EXERCISE. Copy word for word the lines of the records below, beginning at the one with "STAINLESS STEEL HEAT EXCHANGER TUBE" and finishing at the one with "Sign up to receive", ends included, but none of the pictures.

PROVIDED RECORDS.
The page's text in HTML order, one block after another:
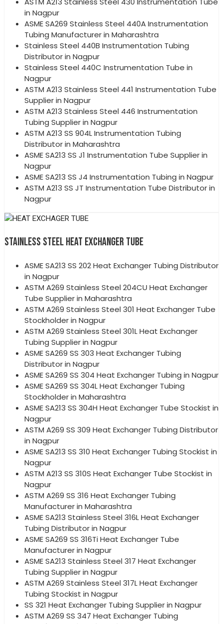
in Nagpur
ASME SA269 Stainless Steel 440A Instrumentation
Tubing Manufacturer in Maharashtra
Stainless Steel 440B Instrumentation Tubing
Distributor in Nagpur
Stainless Steel 440C Instrumentation Tube in
Nagpur
ASTM A213 Stainless Steel 441 Instrumentation Tube
Supplier in Nagpur
ASTM A213 Stainless Steel 446 Instrumentation
Tubing Supplier in Nagpur
ASTM A213 SS 904L Instrumentation Tubing
Distributor in Maharashtra
ASME SA213 SS J1 Instrumentation Tube Supplier in
Nagpur
ASME SA213 SS J4 Instrumentation Tubing in Nagpur
ASTM A213 SS JT Instrumentation Tube Distributor in
Nagpur
STAINLESS STEEL HEAT EXCHANGER TUBE
ASME SA213 SS 202 Heat Exchanger Tubing Distributor
in Nagpur
ASTM A269 Stainless Steel 204CU Heat Exchanger
Tube Supplier in Maharashtra
ASTM A269 Stainless Steel 301 Heat Exchanger Tube
Stockholder in Nagpur
ASTM A269 Stainless Steel 301L Heat Exchanger
Tubing Supplier in Nagpur
ASME SA269 SS 303 Heat Exchanger Tubing
Distributor in Nagpur
ASME SA269 SS 304 Heat Exchanger Tubing in Nagpur
ASME SA269 SS 304L Heat Exchanger Tubing
Stockholder in Maharashtra
ASME SA213 SS 304H Heat Exchanger Tube Stockist in
Nagpur
ASTM A269 SS 309 Heat Exchanger Tubing Distributor
in Nagpur
ASME SA213 SS 310 Heat Exchanger Tubing Stockist in
Nagpur
ASTM A213 SS 310S Heat Exchanger Tube Stockist in
Nagpur
ASTM A269 SS 316 Heat Exchanger Tubing
Manufacturer in Maharashtra
ASME SA213 Stainless Steel 316L Heat Exchanger
Tubing Distributor in Nagpur
ASME SA269 SS 316Ti Heat Exchanger Tube
Manufacturer in Nagpur
ASME SA213 Stainless Steel 317 Heat Exchanger
Tubing Supplier in Nagpur
ASTM A269 Stainless Steel 317L Heat Exchanger
Tubing Stockist in Nagpur
SS 321 Heat Exchanger Tubing Supplier in Nagpur
ASTM A269 SS 347 Heat Exchanger Tubing
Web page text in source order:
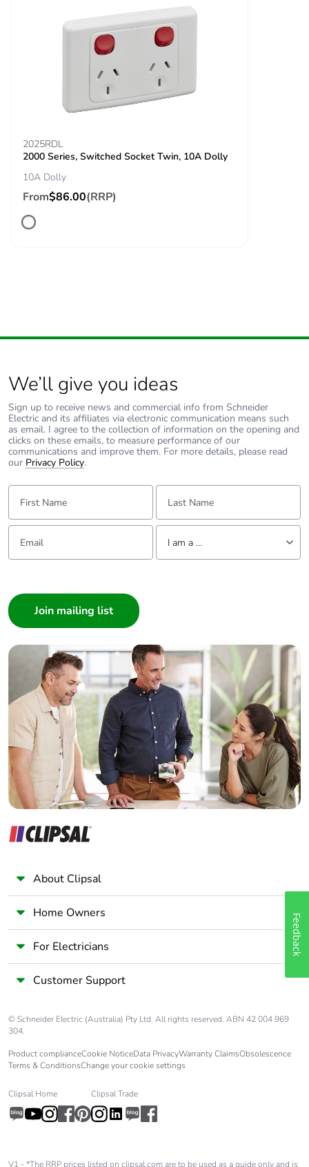
Take-back No
2025RDL
2000 Series, Switched Socket Twin, 10A Dolly
10A Dolly
From$86.00(RRP)
We’ll give you ideas
Sign up to receive news and commercial info from Schneider
Electric and its affiliates via electronic communication means such
as email. I agree to the collection of information on the opening and
clicks on these emails, to measure performance of our
communications and improve them. For more details, please read
our Privacy Policy.
First Name: Last Name:
Email: Tell us about yourself
I am a ...
Builder
Home Automation expert
Electrician
Wholesaler
Panelbuilder
About Clipsal
Home Owners
For Electricians
Customer Support
© Schneider Electric (Australia) Pty Ltd. All rights reserved. ABN 42 004 969
304.
Product complianceCookie NoticeData PrivacyWarranty ClaimsObsolescence
Terms & ConditionsChange your cookie settings
Clipsal Home Clipsal Trade
V1 - *The RRP prices listed on clipsal.com are to be used as a guide only and is
Feedback
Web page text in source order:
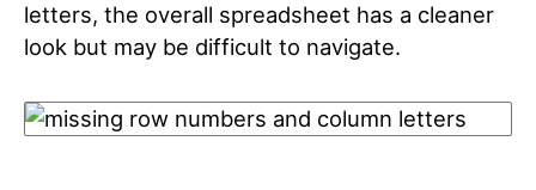
letters, the overall spreadsheet has a cleaner
look but may be difficult to navigate.

EXERCISE RESPONSE.
STAINLESS STEEL HEAT EXCHANGER TUBE
ASME SA213 SS 202 Heat Exchanger Tubing Distributor
in Nagpur
ASTM A269 Stainless Steel 204CU Heat Exchanger
Tube Supplier in Maharashtra
ASTM A269 Stainless Steel 301 Heat Exchanger Tube
Stockholder in Nagpur
ASTM A269 Stainless Steel 301L Heat Exchanger
Tubing Supplier in Nagpur
ASME SA269 SS 303 Heat Exchanger Tubing
Distributor in Nagpur
ASME SA269 SS 304 Heat Exchanger Tubing in Nagpur
ASME SA269 SS 304L Heat Exchanger Tubing
Stockholder in Maharashtra
ASME SA213 SS 304H Heat Exchanger Tube Stockist in
Nagpur
ASTM A269 SS 309 Heat Exchanger Tubing Distributor
in Nagpur
ASME SA213 SS 310 Heat Exchanger Tubing Stockist in
Nagpur
ASTM A213 SS 310S Heat Exchanger Tube Stockist in
Nagpur
ASTM A269 SS 316 Heat Exchanger Tubing
Manufacturer in Maharashtra
ASME SA213 Stainless Steel 316L Heat Exchanger
Tubing Distributor in Nagpur
ASME SA269 SS 316Ti Heat Exchanger Tube
Manufacturer in Nagpur
ASME SA213 Stainless Steel 317 Heat Exchanger
Tubing Supplier in Nagpur
ASTM A269 Stainless Steel 317L Heat Exchanger
Tubing Stockist in Nagpur
SS 321 Heat Exchanger Tubing Supplier in Nagpur
ASTM A269 SS 347 Heat Exchanger Tubing
Web page text in source order:
Take-back No
2025RDL
2000 Series, Switched Socket Twin, 10A Dolly
10A Dolly
From$86.00(RRP)
We’ll give you ideas
Sign up to receive news and commercial info from Schneider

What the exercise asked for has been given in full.